Most blokes go their whole fishing life trying to bag one of these beauties off the beach and you do it like having breakfast.

I think if I was the fish I would crap myself in your net as well.

Well done and keep the vids coming. it is great to see the technique you use with the paddle, peddles and rod. Obviously a pro.

Showbag


----------



## harrip94 (Sep 30, 2009)

great fish paul. were bouts on the river did ya catch her


----------



## mcbigg (Jul 14, 2007)

harrip94 said:


> great fish paul. were bouts on the river did ya catch her


Somewhere between Nelson and Dartmoor... ;-)


----------



## flea (Jan 24, 2008)

Another great report & catch keep them comn McBigg lways a good read.
Cheers
Kym.


----------



## avayak (May 23, 2007)

I like the fish barking at the end.
Great footage Paul. Are they getting bigger in general lately?


----------



## mattyp (Mar 7, 2008)

Great stuff again Paul.
Love the way the wide angle lens makes the rod look like it's bent in half - awesome! 8)


----------



## PoddyMullet (Aug 29, 2005)

Happy hooks McBigg! 

By the way do ya know what the Glenelg River record mulloway is? :?


----------



## mcbigg (Jul 14, 2007)

Avayak - I think the last two I caught (83cm and 78cm) were bigger than the average being caught in the river by others that I've heard about. There was a boat sitting opposite and up the river a bit from where I was and I had a chat with them and they said they'd caught several 40-50cm size mullies and two keepers that were just legal in the low 60cm size group.

Matty - Yeah, gotta love the lens distortion of wide angle lenses.
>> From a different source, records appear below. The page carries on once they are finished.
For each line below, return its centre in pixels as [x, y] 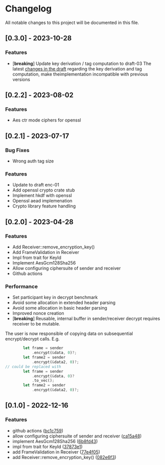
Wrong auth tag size [33, 161]
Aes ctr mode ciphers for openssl [47, 120]
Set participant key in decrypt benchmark [55, 297]
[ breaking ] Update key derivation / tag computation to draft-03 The [82, 63]
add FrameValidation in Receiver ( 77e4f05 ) [56, 452]
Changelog [28, 9]
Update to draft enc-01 [36, 185]
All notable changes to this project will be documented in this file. [72, 22]
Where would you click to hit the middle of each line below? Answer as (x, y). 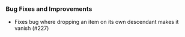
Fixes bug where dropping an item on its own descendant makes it (96, 22)
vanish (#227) (32, 28)
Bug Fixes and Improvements (49, 9)
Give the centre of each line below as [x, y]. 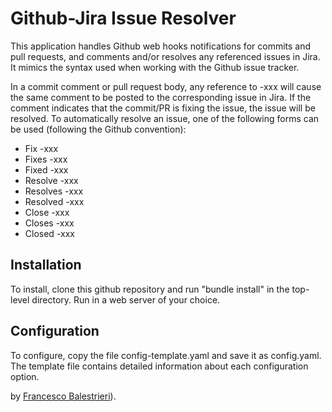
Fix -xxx [41, 148]
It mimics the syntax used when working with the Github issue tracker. [155, 67]
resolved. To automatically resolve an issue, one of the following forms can [165, 118]
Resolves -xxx [54, 191]
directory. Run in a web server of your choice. [126, 299]
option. [25, 376]
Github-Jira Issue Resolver [123, 18]
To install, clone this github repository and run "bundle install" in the [150, 289]
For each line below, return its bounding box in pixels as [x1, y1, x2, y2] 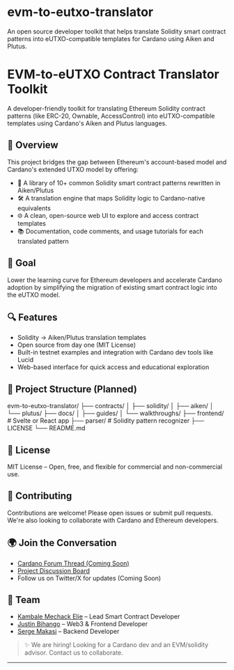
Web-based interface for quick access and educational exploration [17, 363, 210, 371]
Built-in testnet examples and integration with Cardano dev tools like [17, 348, 214, 357]
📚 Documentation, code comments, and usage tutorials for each [17, 227, 204, 235]
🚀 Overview [7, 139, 58, 151]
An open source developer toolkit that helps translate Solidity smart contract [7, 27, 226, 36]
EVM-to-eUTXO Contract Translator [7, 67, 219, 82]
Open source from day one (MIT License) [17, 341, 136, 349]
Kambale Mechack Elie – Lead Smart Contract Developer [17, 612, 180, 621]
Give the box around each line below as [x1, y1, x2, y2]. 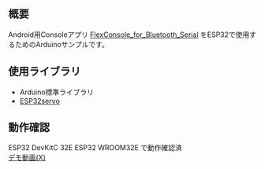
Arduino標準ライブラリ [19, 87, 95, 97]
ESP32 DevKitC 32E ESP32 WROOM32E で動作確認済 [8, 143, 183, 152]
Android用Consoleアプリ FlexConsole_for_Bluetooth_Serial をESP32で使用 [8, 30, 250, 39]
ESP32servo [19, 96, 61, 105]
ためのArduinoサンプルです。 [14, 39, 109, 49]
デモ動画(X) [8, 152, 46, 163]
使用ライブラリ [8, 65, 81, 79]
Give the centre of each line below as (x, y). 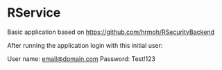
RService (34, 13)
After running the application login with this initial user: (85, 45)
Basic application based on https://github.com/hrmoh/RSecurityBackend (111, 32)
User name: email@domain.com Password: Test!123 (82, 59)
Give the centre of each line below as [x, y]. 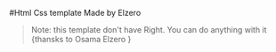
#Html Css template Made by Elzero [75, 13]
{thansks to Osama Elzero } [81, 39]
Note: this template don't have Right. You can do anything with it [149, 30]
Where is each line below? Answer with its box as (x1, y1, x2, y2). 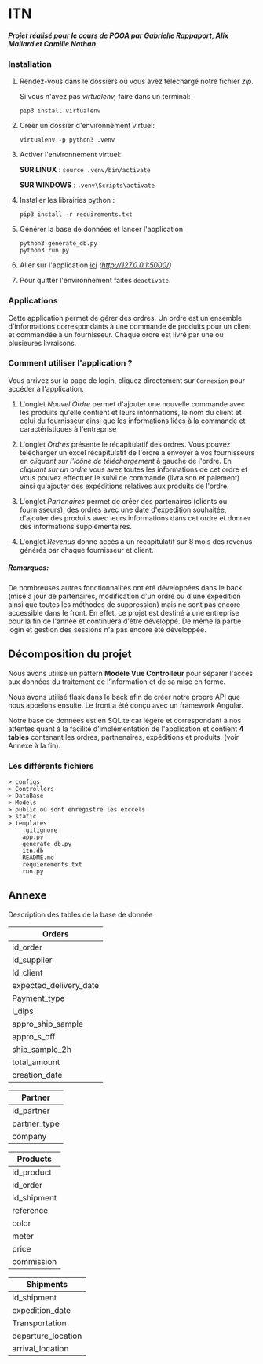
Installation (8, 58, 53, 69)
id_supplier (12, 954, 53, 965)
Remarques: (8, 563, 49, 572)
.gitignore (22, 826, 58, 834)
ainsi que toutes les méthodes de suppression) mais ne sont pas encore (8, 599, 241, 609)
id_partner (12, 1105, 50, 1116)
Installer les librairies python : (19, 196, 115, 205)
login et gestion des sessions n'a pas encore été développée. (8, 624, 206, 634)
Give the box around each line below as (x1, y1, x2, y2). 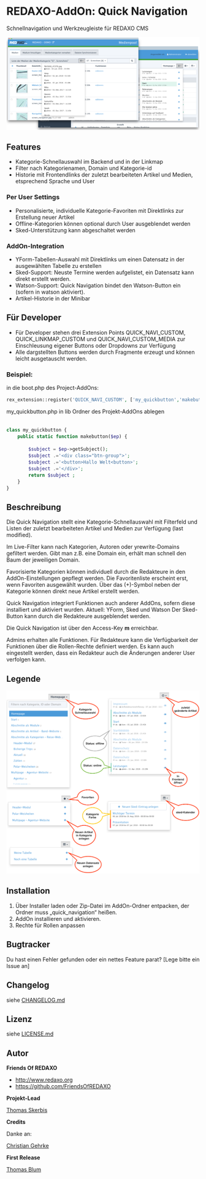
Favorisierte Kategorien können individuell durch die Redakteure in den (6, 568, 186, 576)
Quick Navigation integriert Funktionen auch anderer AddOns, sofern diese (6, 600, 196, 607)
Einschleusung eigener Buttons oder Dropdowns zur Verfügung (15, 341, 176, 349)
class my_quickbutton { (6, 427, 67, 433)
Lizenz (6, 1013, 32, 1024)
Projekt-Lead (6, 1094, 41, 1102)
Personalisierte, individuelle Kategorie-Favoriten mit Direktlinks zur (15, 207, 184, 214)
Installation (6, 886, 50, 896)
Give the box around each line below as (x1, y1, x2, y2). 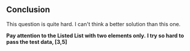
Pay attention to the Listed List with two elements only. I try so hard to (6, 32, 185, 39)
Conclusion (6, 5, 51, 15)
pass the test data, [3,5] (6, 38, 67, 45)
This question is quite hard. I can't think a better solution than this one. (6, 20, 181, 27)
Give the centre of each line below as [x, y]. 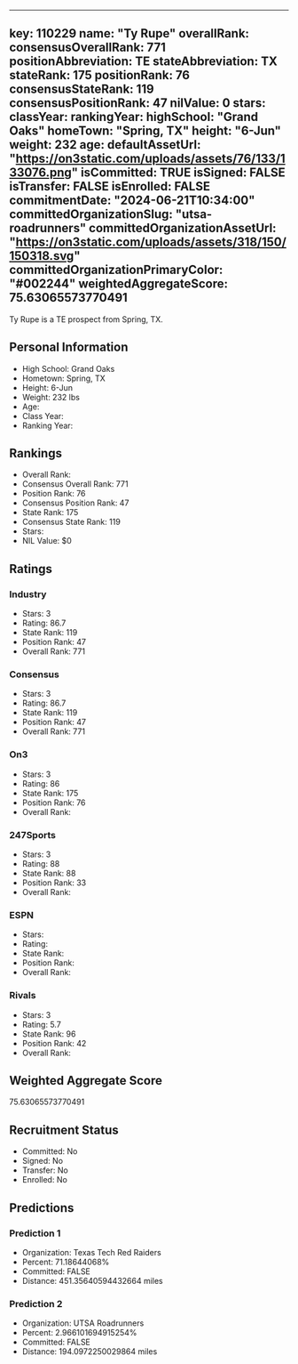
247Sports [32, 835]
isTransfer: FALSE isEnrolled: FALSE [110, 186]
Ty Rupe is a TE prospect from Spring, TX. [86, 319]
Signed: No [43, 1161]
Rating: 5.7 [42, 1024]
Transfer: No [45, 1170]
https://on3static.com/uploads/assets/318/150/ [151, 242]
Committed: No [50, 1151]
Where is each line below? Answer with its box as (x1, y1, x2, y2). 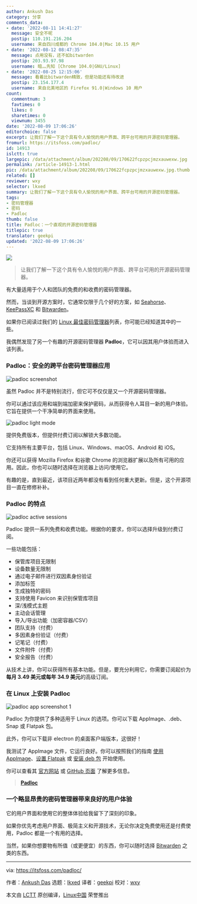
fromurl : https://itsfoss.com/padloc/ (6, 139, 101, 146)
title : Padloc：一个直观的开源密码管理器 (6, 222, 97, 228)
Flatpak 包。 (26, 723, 56, 730)
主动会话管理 (14, 609, 46, 616)
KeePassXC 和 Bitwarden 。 (6, 306, 72, 313)
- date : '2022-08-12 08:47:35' (6, 47, 83, 53)
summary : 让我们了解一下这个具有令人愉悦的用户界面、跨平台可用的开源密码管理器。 (6, 189, 183, 195)
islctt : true (6, 151, 38, 156)
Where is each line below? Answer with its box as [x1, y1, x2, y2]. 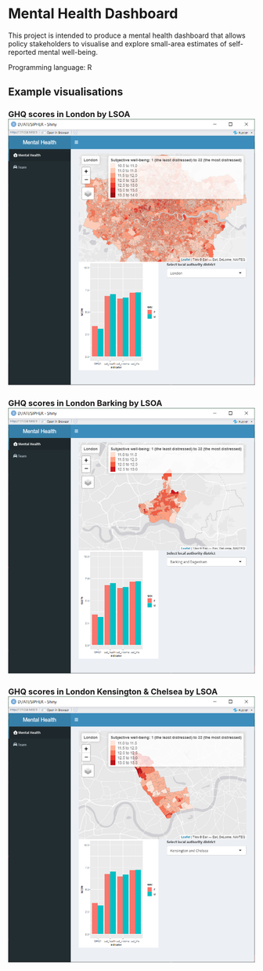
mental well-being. [38, 47, 98, 57]
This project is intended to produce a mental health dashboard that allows [8, 31, 246, 40]
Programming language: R [8, 62, 92, 71]
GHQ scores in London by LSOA [8, 109, 131, 120]
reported [8, 47, 37, 57]
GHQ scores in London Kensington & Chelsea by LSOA [8, 686, 218, 697]
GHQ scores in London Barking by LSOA [8, 397, 163, 408]
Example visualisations [8, 86, 124, 99]
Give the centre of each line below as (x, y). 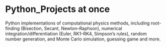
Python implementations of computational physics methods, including (77, 23)
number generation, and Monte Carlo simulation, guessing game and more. (83, 39)
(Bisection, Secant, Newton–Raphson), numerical (71, 28)
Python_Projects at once (58, 9)
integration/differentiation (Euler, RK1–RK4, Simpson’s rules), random (76, 33)
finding (13, 28)
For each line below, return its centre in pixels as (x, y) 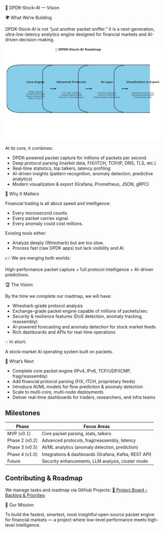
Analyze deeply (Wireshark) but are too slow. (58, 243)
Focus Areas (97, 426)
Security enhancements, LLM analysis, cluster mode (95, 461)
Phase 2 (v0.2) (22, 440)
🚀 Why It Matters (22, 194)
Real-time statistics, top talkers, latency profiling (61, 168)
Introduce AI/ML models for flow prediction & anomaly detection (78, 387)
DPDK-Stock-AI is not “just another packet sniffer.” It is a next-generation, (80, 29)
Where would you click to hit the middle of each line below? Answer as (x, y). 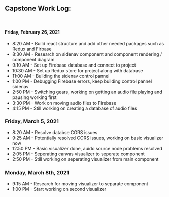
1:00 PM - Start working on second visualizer (59, 189)
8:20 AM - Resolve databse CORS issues (55, 133)
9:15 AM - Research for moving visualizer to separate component (80, 184)
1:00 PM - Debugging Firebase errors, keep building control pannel (82, 81)
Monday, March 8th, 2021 (37, 173)
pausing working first (34, 97)
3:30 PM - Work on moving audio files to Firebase (64, 103)
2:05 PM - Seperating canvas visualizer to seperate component (78, 154)
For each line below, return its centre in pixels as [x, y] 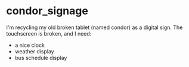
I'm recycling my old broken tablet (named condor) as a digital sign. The [94, 27]
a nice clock [30, 45]
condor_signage [47, 11]
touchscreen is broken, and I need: [49, 33]
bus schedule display [41, 58]
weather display [35, 51]
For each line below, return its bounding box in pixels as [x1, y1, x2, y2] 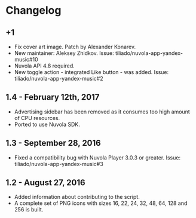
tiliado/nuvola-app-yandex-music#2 [14, 75, 103, 82]
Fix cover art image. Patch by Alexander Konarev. [14, 43, 136, 50]
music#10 [14, 56, 38, 63]
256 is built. [14, 206, 44, 213]
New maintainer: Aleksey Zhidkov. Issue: [14, 50, 114, 57]
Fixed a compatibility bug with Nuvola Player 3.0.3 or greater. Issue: [14, 153, 180, 161]
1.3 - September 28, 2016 [5, 138, 101, 148]
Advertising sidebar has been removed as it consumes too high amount [14, 108, 191, 115]

Still, looks good I reckon.

Poddy Mullet - I don't know what the record for the river is, but I heard of a 41lb specimen caught on bream gear off a stink boat earlier in the year. My biggest was 91cm and 16lb and that was a good tussle. Love to have a go with a 30+ pounder.


----------



## hardyaka (Dec 22, 2008)

Well done mcbigg, bloody awsome!!
i think most people would love to catch one jewie.. mate you have that place nutted :shock: :shock:


----------



## mozza (Sep 27, 2009)

have noticed your rod holders,are they berkley quick set units, and how do you get them up so high? is it a berkley extension tube? moz


----------



## mcbigg (Jul 14, 2007)

mozza said:


> have noticed your rod holders,are they berkley quick set units, and how do you get them up so high? is it a berkley extension tube? moz


Hi,
Yes they are Berkley quick sets - they are so much easier to use for the constant picking up and putting down of the rod necessary for this style of fishing with all the re-baiting you have to keep doing.
They are on Scotty extensions. They're a little loose by themselves in the extensions, so I've put a little plastic (from a bag that pilchards came in) between the connection to make the fit a little tighter.

Cheers,
Paul.


----------



## heronfish (Dec 8, 2009)

very impressed, nice fish, great yak setup youve got, like to see more videos

well done,
stuart


----------



## spottymac (Aug 29, 2005)

Well done, good video,


----------



## kritter67 (May 17, 2009)

Thanks for the vid and well done again !! 
Maybe you should change your tag to Mc mullaway


----------



## Anzacpride (Jan 9, 2009)

Dam nice fish

I really need to get down there,
Better start getting in some brownie points with the missus, think I lost any I had earned after the work Christmas party


----------